*** Opening Information ***

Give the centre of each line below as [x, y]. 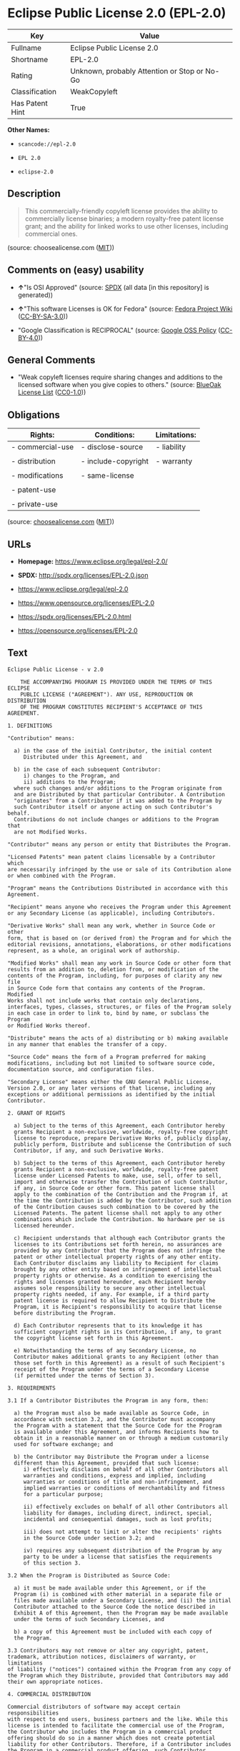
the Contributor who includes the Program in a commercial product [110, 1732]
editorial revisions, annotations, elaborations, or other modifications [120, 944]
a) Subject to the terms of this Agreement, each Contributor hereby [119, 1125]
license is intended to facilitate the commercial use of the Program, [116, 1725]
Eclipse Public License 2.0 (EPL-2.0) [117, 13]
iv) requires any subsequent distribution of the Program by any [122, 1550]
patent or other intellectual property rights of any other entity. [118, 1257]
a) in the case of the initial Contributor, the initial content [113, 751]
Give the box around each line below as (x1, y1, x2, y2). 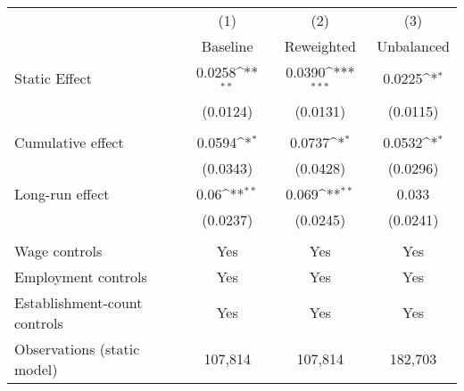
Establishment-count (14, 291, 143, 313)
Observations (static (14, 338, 140, 359)
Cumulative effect (14, 131, 124, 152)
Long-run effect (14, 183, 110, 204)
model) (14, 358, 58, 379)
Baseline (201, 36, 253, 56)
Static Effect (14, 68, 92, 89)
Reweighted (284, 36, 356, 56)
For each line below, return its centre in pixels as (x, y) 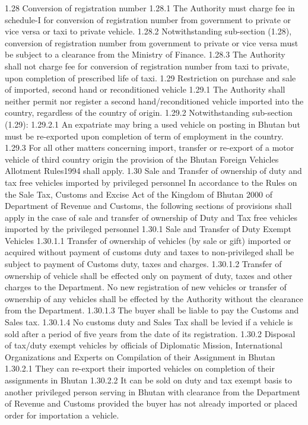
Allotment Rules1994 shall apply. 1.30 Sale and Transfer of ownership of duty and (153, 171)
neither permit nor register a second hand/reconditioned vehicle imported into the (154, 101)
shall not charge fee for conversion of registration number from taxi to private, (147, 66)
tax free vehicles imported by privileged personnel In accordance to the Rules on (151, 182)
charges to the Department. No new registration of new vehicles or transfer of (146, 287)
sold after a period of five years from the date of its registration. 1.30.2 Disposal (150, 333)
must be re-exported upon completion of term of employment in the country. (144, 136)
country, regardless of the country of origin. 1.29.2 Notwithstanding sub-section (149, 112)
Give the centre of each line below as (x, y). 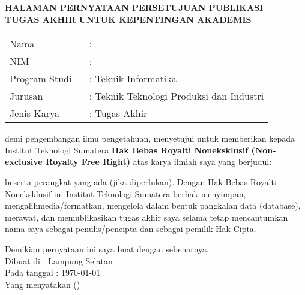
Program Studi (41, 79)
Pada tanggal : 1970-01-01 (53, 273)
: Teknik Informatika (133, 79)
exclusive (24, 162)
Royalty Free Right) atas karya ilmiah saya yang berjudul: (159, 162)
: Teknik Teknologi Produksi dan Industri (177, 96)
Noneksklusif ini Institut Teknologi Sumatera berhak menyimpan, (125, 193)
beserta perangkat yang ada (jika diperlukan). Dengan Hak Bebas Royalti (141, 181)
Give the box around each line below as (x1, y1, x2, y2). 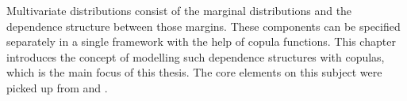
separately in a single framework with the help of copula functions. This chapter (6, 33, 396, 50)
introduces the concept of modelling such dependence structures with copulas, (6, 48, 385, 65)
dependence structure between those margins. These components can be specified (6, 17, 401, 34)
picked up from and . (6, 79, 108, 95)
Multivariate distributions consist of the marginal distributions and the (6, 2, 352, 18)
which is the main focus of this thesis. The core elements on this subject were (6, 64, 382, 80)
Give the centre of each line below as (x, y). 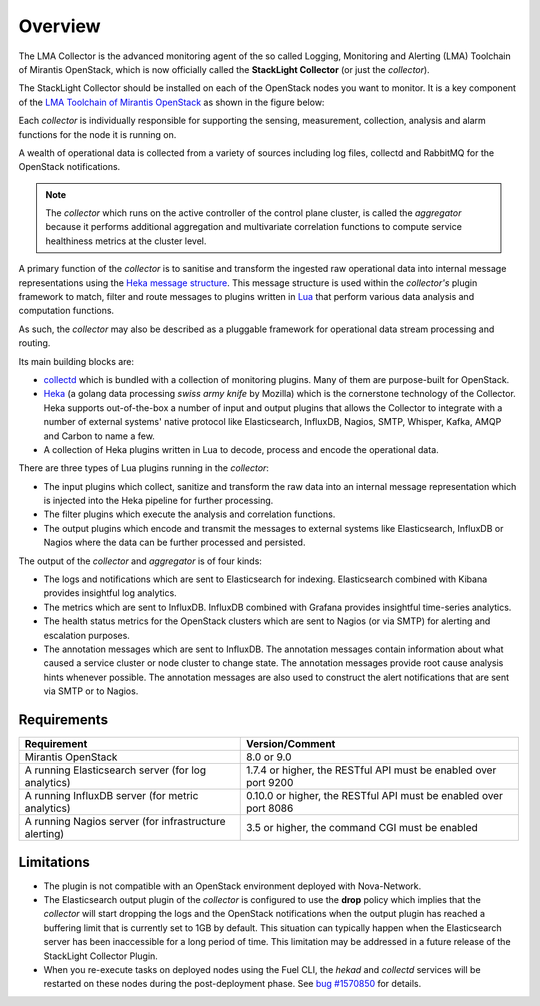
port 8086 (269, 808)
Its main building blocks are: (76, 361)
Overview (59, 26)
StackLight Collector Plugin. (101, 956)
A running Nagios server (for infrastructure (125, 822)
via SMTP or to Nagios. (91, 691)
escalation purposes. (86, 635)
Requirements (63, 719)
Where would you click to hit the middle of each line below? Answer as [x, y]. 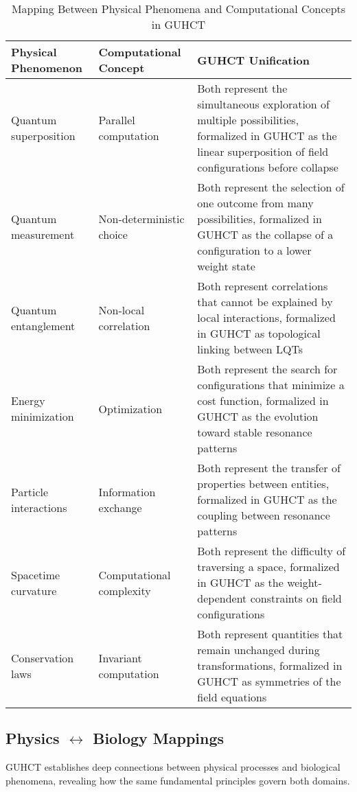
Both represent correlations [263, 286]
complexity [125, 590]
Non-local [122, 310]
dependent [222, 598]
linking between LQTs [250, 349]
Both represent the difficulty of [272, 551]
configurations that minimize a [271, 385]
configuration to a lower [254, 250]
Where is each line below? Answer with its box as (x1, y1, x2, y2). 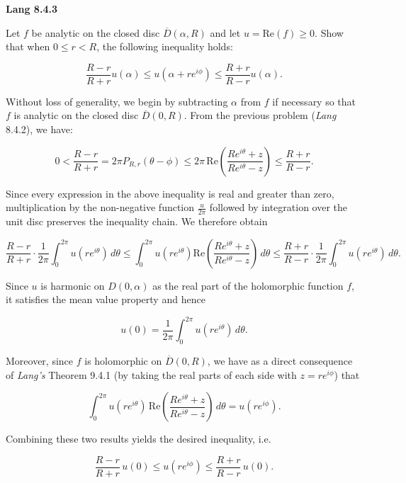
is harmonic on (40, 278, 105, 292)
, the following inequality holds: (96, 39, 233, 54)
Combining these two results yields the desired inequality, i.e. (6, 431, 271, 446)
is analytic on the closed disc (13, 108, 139, 123)
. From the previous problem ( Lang (184, 108, 337, 123)
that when (6, 39, 50, 54)
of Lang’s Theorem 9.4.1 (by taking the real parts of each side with (6, 367, 297, 382)
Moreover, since (6, 353, 74, 368)
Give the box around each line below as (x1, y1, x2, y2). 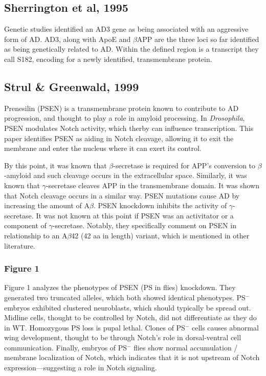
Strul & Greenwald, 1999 (4, 78, 139, 94)
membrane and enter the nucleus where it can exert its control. (4, 143, 202, 153)
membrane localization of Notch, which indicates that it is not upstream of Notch (4, 352, 260, 363)
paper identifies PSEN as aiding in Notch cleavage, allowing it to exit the (4, 132, 234, 143)
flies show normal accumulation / (134, 342, 238, 352)
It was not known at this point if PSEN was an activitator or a (36, 210, 234, 220)
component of (4, 220, 47, 231)
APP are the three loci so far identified (137, 33, 259, 44)

*** Closing Information ***

**Task brief**
Select and copy every line of the material that holds the string "shall".

**Response area**
Allotment Rules1994 shall apply. 1.30 Sale and Transfer of ownership of duty and (153, 171)
shall not charge fee for conversion of registration number from taxi to private, (147, 66)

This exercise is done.